> [Aim of the task] Scan the entries and copy each line where the word "order" is present.

> [Extracted records]
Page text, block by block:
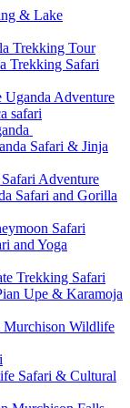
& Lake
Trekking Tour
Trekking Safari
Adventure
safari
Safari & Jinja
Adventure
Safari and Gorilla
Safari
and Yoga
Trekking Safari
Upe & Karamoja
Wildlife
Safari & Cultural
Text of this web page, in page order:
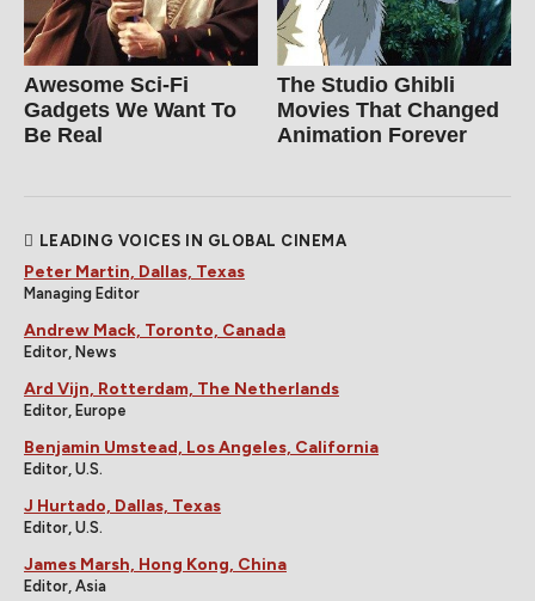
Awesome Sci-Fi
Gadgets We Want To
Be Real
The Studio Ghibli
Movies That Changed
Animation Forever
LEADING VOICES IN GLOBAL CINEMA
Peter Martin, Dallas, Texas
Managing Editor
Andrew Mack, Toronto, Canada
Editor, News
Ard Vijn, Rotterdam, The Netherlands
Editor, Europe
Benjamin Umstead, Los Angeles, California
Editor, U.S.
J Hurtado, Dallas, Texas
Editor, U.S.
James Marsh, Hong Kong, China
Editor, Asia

--

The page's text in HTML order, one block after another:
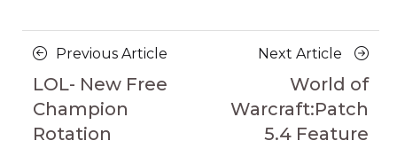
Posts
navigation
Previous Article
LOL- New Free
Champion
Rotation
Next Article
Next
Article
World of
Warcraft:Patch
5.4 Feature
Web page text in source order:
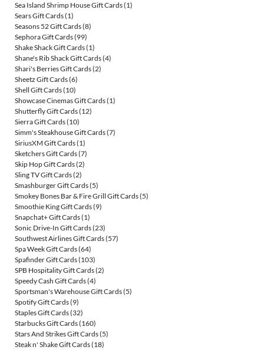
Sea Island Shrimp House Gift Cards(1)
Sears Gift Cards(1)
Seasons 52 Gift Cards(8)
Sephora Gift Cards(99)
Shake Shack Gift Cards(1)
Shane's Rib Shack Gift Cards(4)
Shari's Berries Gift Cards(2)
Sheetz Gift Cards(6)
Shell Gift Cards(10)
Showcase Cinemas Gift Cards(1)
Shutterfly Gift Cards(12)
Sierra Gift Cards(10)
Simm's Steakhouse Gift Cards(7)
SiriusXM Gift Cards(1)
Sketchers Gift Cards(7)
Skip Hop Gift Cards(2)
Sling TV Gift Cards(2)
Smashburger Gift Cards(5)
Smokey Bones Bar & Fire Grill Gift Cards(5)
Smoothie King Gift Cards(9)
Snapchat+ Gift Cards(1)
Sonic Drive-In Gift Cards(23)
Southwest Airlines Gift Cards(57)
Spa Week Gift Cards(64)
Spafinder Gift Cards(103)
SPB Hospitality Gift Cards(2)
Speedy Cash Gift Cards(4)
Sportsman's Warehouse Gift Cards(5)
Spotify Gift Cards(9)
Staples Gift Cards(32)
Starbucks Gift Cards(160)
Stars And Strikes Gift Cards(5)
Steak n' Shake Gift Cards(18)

> [Task result]
Text of this web page, in page order:
The page's text in HTML order, one block after another:
Web page text in source order:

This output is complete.